Sources said the immediate provocation for the letter was the inability of Prime Minister Manmohan Singh and External Affairs Minister Pranab Mukherjee to meet a Congressional delegation headed by senators Mike Enzi and Johnney Isakson that came to India on April 13. While Mukherjee was indisposed due to an accident that took place on April 8, the Prime Minister also could not meet time.
Sen has also met some other lawmakers who signed in the letters and said that all foreign policy decisions will be taken in New Delhi and they could not be dictated by Washington.
Sources said the letter could also be seen as a pressure tactics of the Jewish lobby. Mukherjee was to attend the American Jewish Committee meeting in Washington, but ultimately it was Minister of State for External Affairs Anand Sharma who attended it.
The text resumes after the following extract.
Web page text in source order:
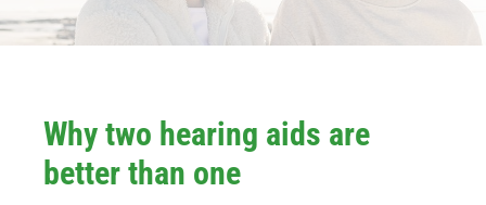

Unlike the April 19 letter from the eight senators, the May 2 letter had urged the PM to “sever” military ties with Iran and “terminate” all cooperation in the energy sector. The letter signed by Chairman of the committee on Foreign Affairs Tom Lantos and six other representatives of the House Foreign Committee said India’s continuing exchange and cooperation with Iran and the case of “illegal procurement of sensitive technology” from US company Cirrus has a “significant potential to negatively affect relations between the US and India in general and consideration by Congress of the 123 agreement in particular”.
The letter has created a ruckus, with the Left parties asking the Government to make a statement in Parliament about negotiations on the 123 agreement and the Iran-Pakistan-India pipeline.